> _Your assignment_
Find all lines with the word "Gemini" in the material, then copy them.

> _Supplied material_
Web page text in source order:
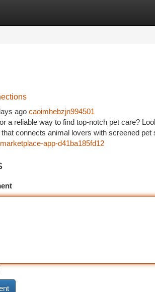
ago caoimhebzjn994501
a reliable way to find top-notch pet care?
connects animal lovers with screened pet
app-d41ba185fd12
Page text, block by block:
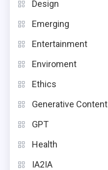
Design
Emerging
Entertainment
Enviroment
Ethics
Generative Content
GPT
Health
IA2IA
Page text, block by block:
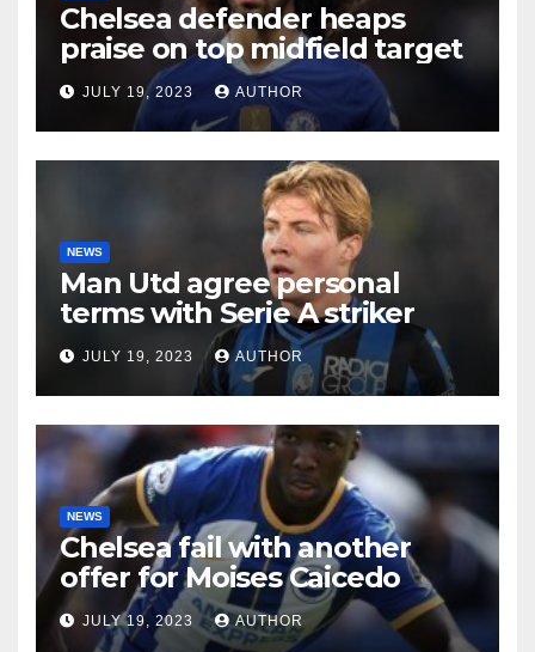
Chelsea defender heaps
praise on top midfield target
JULY 19, 2023 AUTHOR
NEWS
Man Utd agree personal
terms with Serie A striker
JULY 19, 2023 AUTHOR
NEWS
Chelsea fail with another
offer for Moises Caicedo
JULY 19, 2023 AUTHOR
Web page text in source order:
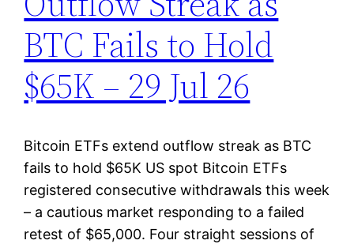
BTC Fails to Hold
$65K – 29 Jul 26
Bitcoin ETFs extend outflow streak as BTC
fails to hold $65K US spot Bitcoin ETFs
registered consecutive withdrawals this week
– a cautious market responding to a failed
retest of $65,000. Four straight sessions of
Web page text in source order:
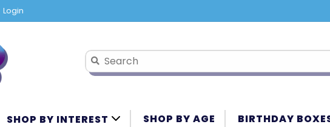
Login
SHOP BY INTEREST SHOP BY AGE BIRTHDAY
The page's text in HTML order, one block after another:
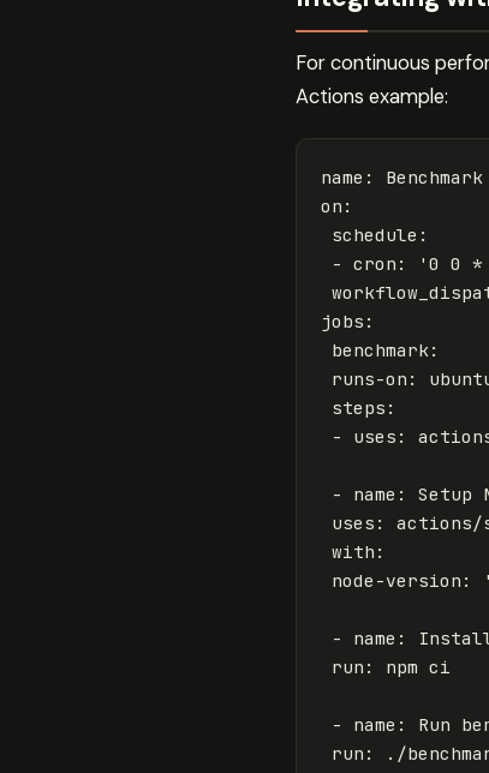
For continuous
Actions example:
name :
on :
schedule :
- cron : ' 0 0 *
jobs :
benchmark :
runs-on :
steps :
-
uses :
- name :
Setup
uses :
actions/
with :
node-version : '
- name :
Install
run : npm ci
- name :
Run
run : ./
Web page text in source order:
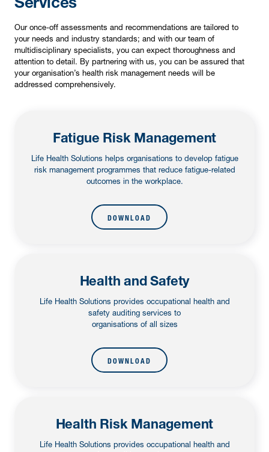
Services
Our once-off assessments and recommendations are tailored to
your needs and industry standards; and with our team of
multidisciplinary specialists, you can expect thoroughness and
attention to detail. By partnering with us, you can be assured that
your organisation’s health risk management needs will be
addressed comprehensively.
Fatigue Risk Management
Life Health Solutions helps organisations to develop fatigue
risk management programmes that reduce fatigue-related
outcomes in the workplace.
DOWNLOAD
Health and Safety
Life Health Solutions provides occupational health and
safety auditing services to
organisations of all sizes
DOWNLOAD
Health Risk Management
Life Health Solutions provides occupational health and
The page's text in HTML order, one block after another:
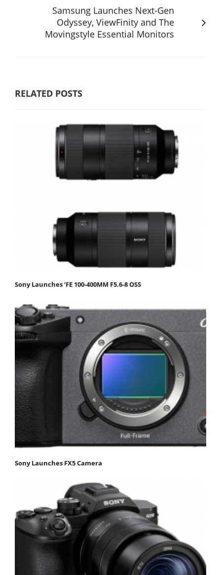
Samsung Launches Next-Gen
Odyssey, ViewFinity and The
Movingstyle Essential Monitors
RELATED POSTS
Sony Launches ‘FE 100-400MM F5.6-8 OSS
Sony Launches FX5 Camera
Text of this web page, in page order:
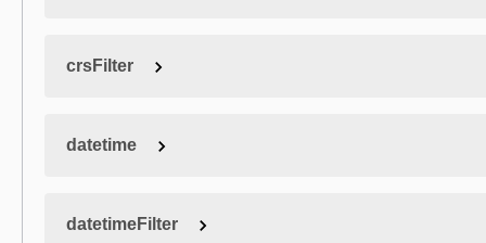
crsFilter
datetime
datetimeFilter
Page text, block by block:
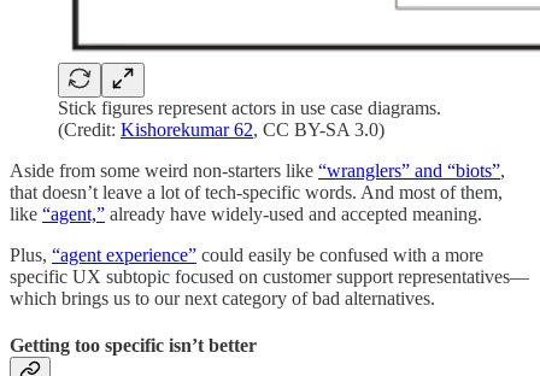
Stick figures represent actors in use case diagrams.
(Credit: Kishorekumar 62, CC BY-SA 3.0)
Aside from some weird non-starters like “wranglers” and “biots”,
that doesn’t leave a lot of tech-specific words. And most of them,
like “agent,” already have widely-used and accepted meaning.
Plus, “agent experience” could easily be confused with a more
specific UX subtopic focused on customer support representatives—
which brings us to our next category of bad alternatives.
Getting too specific isn’t better
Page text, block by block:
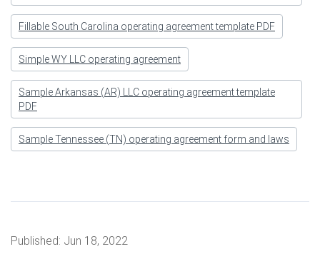
Fillable South Carolina operating agreement template PDF
Simple WY LLC operating agreement
Sample Arkansas (AR) LLC operating agreement template
PDF
Sample Tennessee (TN) operating agreement form and laws
Published: Jun 18, 2022
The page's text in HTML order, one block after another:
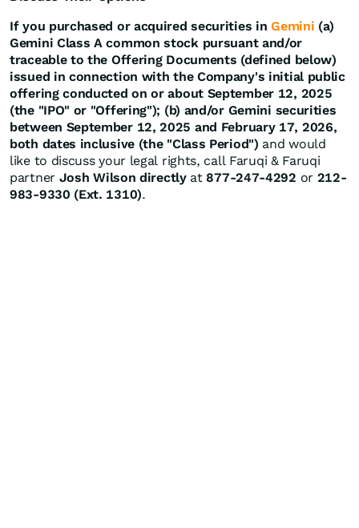
If you purchased or acquired securities in Gemini (a)
Gemini Class A common stock pursuant and/or
traceable to the Offering Documents (defined below)
issued in connection with the Company's initial public
offering conducted on or about September 12, 2025
(the "IPO" or "Offering"); (b) and/or Gemini securities
between September 12, 2025 and February 17, 2026,
both dates inclusive (the "Class Period") and would
like to discuss your legal rights, call Faruqi & Faruqi
partner Josh Wilson directlyat 877-247-4292 or 212-
983-9330 (Ext. 1310).
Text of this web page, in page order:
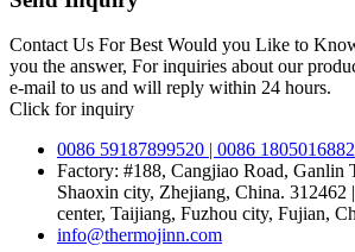
Contact Us For Best Would you Like to
you the answer, For inquiries about our
e-mail to us and will reply within 24 hours.
Click for inquiry
0086 59187899520 | 0086
Factory: #188, Cangjiao Road, Ganlin
Shaoxin city, Zhejiang, China.
center, Taijiang, Fuzhou city, Fujian,
info@thermojinn.com
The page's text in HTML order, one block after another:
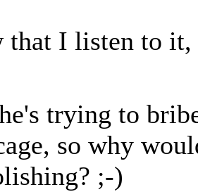
that I listen to
trying to
so why
;-)
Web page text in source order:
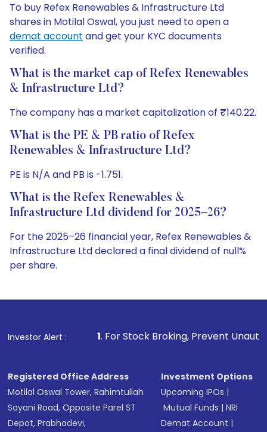
To buy Refex Renewables & Infrastructure Ltd
shares in Motilal Oswal, you just need to open a
demat account and get your KYC documents
verified.
What is the market cap of Refex Renewables
& Infrastructure Ltd?
The company has a market capitalization of ₹140.22.
What is the PE & PB ratio of Refex
Renewables & Infrastructure Ltd?
PE is N/A and PB is -1.751.
What is the Refex Renewables &
Infrastructure Ltd dividend for 2025–26?
For the 2025–26 financial year, Refex Renewables &
Infrastructure Ltd declared a final dividend of null%
per share.
Investor Alert :
1. For Stock Broking, Prevent Unauthorized
Registered Office Address
Motilal Oswal Tower, Rahimtullah
Sayani Road, Opposite Parel ST
Depot, Prabhadevi,
Investment Options
Upcoming IPOs |
Mutual Funds |NRI
Demat Account |
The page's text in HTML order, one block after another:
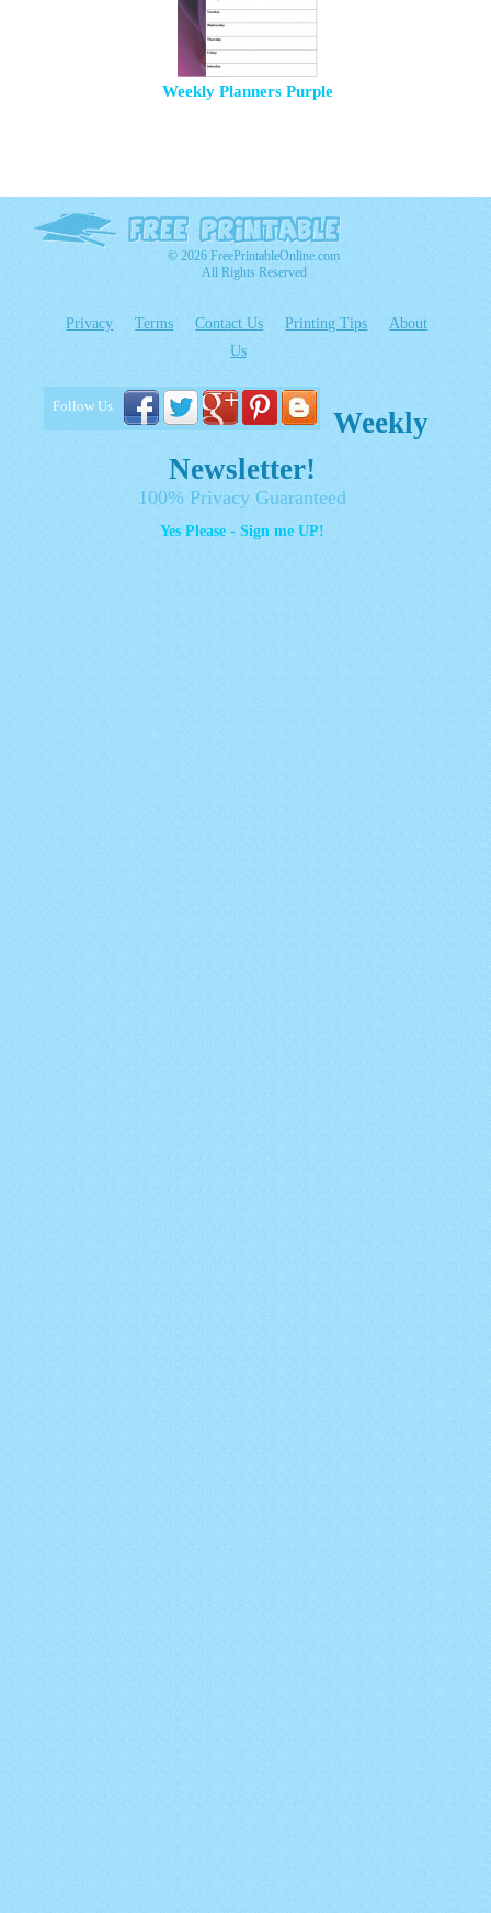
Weekly Planners Purple
© 2026 FreePrintableOnline.com
All Rights Reserved
Privacy Terms Contact Us Printing Tips
About
Us
Follow Us
Weekly
Newsletter!
100% Privacy Guaranteed
Yes Please - Sign me UP!
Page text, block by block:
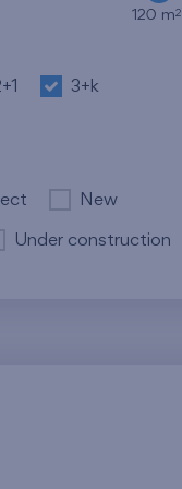
120 m2
3+k
New
Under construction
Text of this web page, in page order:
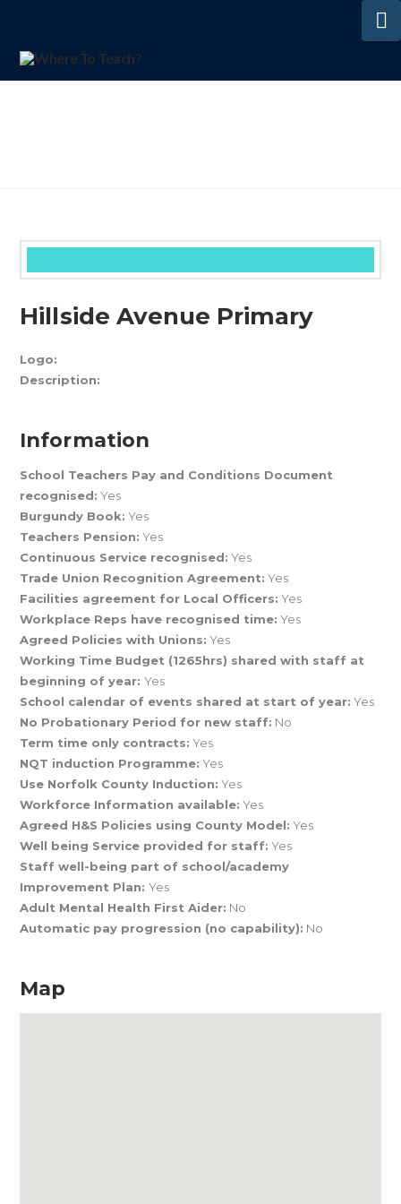
Hillside Avenue Primary
Logo:
Description:
Information
School Teachers Pay and Conditions Document
recognised: Yes
Burgundy Book: Yes
Teachers Pension: Yes
Continuous Service recognised: Yes
Trade Union Recognition Agreement: Yes
Facilities agreement for Local Officers: Yes
Workplace Reps have recognised time: Yes
Agreed Policies with Unions: Yes
Working Time Budget (1265hrs) shared with staff at
beginning of year:Yes
School calendar of events shared at start of year: Yes
No Probationary Period for new staff: No
Term time only contracts: Yes
NQT induction Programme: Yes
Use Norfolk County Induction: Yes
Workforce Information available: Yes
Agreed H&S Policies using County Model: Yes
Well being Service provided for staff: Yes
Staff well-being part of school/academy
Improvement Plan:Yes
Adult Mental Health First Aider: No
Automatic pay progression (no capability): No
Map
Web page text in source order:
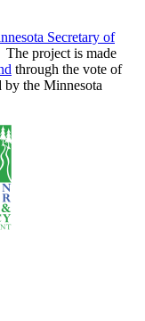
Secretary of
The project is made
through the vote of
the Minnesota
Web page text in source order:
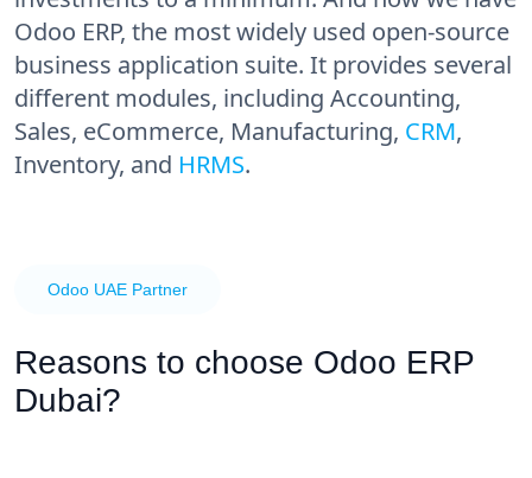
Odoo ERP, the most widely used open-source
business application suite. It provides several
different modules, including Accounting,
Sales, eCommerce, Manufacturing, CRM,
Inventory, and HRMS.
Odoo UAE Partner
Reasons to choose Odoo ERP
Dubai?
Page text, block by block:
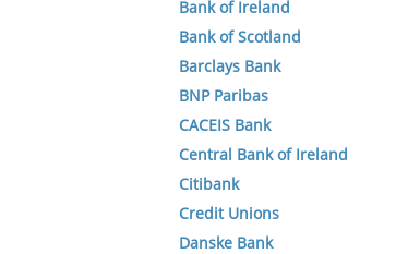
Bank of Ireland
Bank of Scotland
Barclays Bank
BNP Paribas
CACEIS Bank
Central Bank of Ireland
Citibank
Credit Unions
Danske Bank
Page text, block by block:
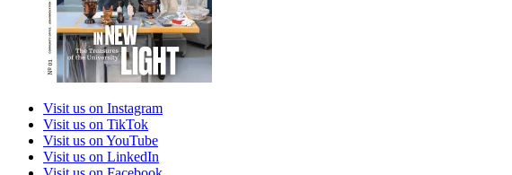
Visit us on Instagram
Visit us on TikTok
Visit us on YouTube
Visit us on LinkedIn
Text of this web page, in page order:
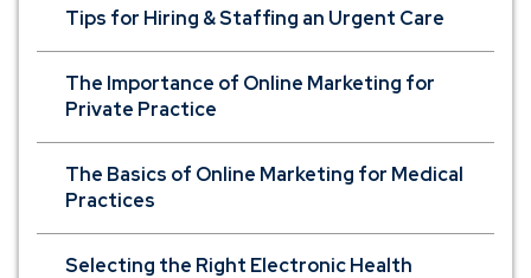
Tips for Hiring & Staffing an Urgent Care
The Importance of Online Marketing for
Private Practice
The Basics of Online Marketing for Medical
Practices
Selecting the Right Electronic Health

> _Exercise result_
If you purchased or acquired securities in Gemini (a)
Gemini Class A common stock pursuant and/or
(the "IPO" or "Offering"); (b) and/or Gemini securities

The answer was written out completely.